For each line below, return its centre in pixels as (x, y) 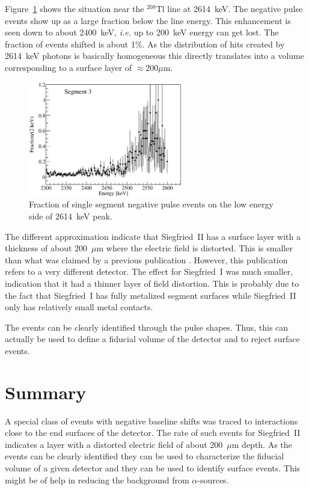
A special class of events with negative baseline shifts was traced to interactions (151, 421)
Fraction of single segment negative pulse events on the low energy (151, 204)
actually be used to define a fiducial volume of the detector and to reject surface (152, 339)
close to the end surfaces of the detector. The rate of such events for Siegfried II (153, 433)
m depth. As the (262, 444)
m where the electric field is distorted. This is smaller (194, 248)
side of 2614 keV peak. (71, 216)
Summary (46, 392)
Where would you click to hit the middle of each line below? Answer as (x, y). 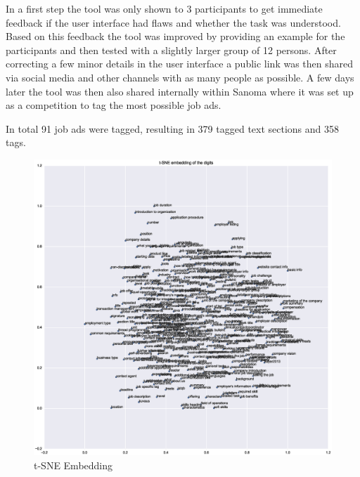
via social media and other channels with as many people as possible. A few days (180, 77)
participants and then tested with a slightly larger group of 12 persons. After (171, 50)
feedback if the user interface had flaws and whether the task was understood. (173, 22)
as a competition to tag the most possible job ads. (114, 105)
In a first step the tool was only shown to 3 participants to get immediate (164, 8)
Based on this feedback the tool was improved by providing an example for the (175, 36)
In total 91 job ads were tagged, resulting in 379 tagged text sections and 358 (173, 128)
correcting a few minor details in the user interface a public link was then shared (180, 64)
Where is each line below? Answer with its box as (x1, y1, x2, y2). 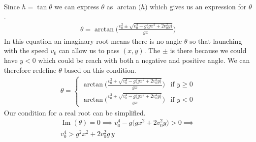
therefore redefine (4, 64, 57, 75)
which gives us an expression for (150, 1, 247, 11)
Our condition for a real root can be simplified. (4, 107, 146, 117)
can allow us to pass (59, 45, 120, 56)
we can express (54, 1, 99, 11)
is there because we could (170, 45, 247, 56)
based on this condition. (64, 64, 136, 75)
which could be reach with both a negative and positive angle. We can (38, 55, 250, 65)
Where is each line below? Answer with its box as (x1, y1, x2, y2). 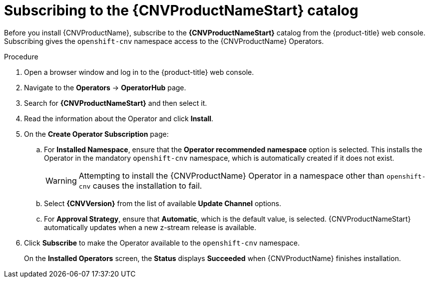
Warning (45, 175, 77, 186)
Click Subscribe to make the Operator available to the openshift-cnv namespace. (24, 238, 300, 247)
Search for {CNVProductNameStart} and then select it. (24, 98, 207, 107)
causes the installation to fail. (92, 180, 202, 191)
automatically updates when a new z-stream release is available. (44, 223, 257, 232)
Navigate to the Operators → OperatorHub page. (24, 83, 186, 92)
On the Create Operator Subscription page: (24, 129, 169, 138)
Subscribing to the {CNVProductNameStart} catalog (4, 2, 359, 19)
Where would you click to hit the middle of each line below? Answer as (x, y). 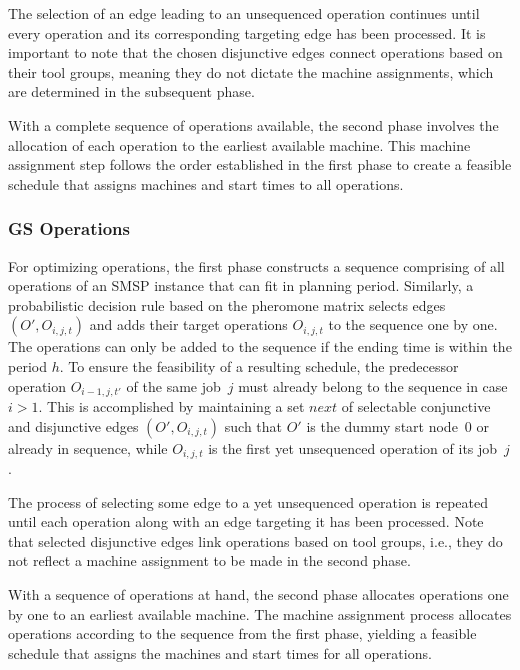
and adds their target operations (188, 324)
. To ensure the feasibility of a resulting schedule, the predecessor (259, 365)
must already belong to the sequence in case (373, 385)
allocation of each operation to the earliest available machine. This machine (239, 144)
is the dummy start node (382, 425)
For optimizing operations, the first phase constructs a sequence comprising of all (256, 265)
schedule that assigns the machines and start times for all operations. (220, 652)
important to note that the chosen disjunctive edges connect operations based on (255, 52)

===

* _What is required_:
All lines from the one holding "therefore redefine (4, 64, 57, 75)" through the last line of the records need to be copied exactly, both ends included, and the pictures left behind.

* _Final answer_:
therefore redefine (4, 64, 57, 75)
which gives us an expression for (150, 1, 247, 11)
Our condition for a real root can be simplified. (4, 107, 146, 117)
can allow us to pass (59, 45, 120, 56)
we can express (54, 1, 99, 11)
is there because we could (170, 45, 247, 56)
based on this condition. (64, 64, 136, 75)
which could be reach with both a negative and positive angle. We can (38, 55, 250, 65)
Where is each line below? Answer with its box as (x1, y1, x2, y2). 
Warning (45, 175, 77, 186)
Click Subscribe to make the Operator available to the openshift-cnv namespace. (24, 238, 300, 247)
Search for {CNVProductNameStart} and then select it. (24, 98, 207, 107)
causes the installation to fail. (92, 180, 202, 191)
automatically updates when a new z-stream release is available. (44, 223, 257, 232)
Navigate to the Operators → OperatorHub page. (24, 83, 186, 92)
On the Create Operator Subscription page: (24, 129, 169, 138)
Subscribing to the {CNVProductNameStart} catalog (4, 2, 359, 19)
Where would you click to hit the middle of each line below? Answer as (x, y). 
and adds their target operations (188, 324)
. To ensure the feasibility of a resulting schedule, the predecessor (259, 365)
must already belong to the sequence in case (373, 385)
allocation of each operation to the earliest available machine. This machine (239, 144)
is the dummy start node (382, 425)
For optimizing operations, the first phase constructs a sequence comprising of all (256, 265)
schedule that assigns the machines and start times for all operations. (220, 652)
important to note that the chosen disjunctive edges connect operations based on (255, 52)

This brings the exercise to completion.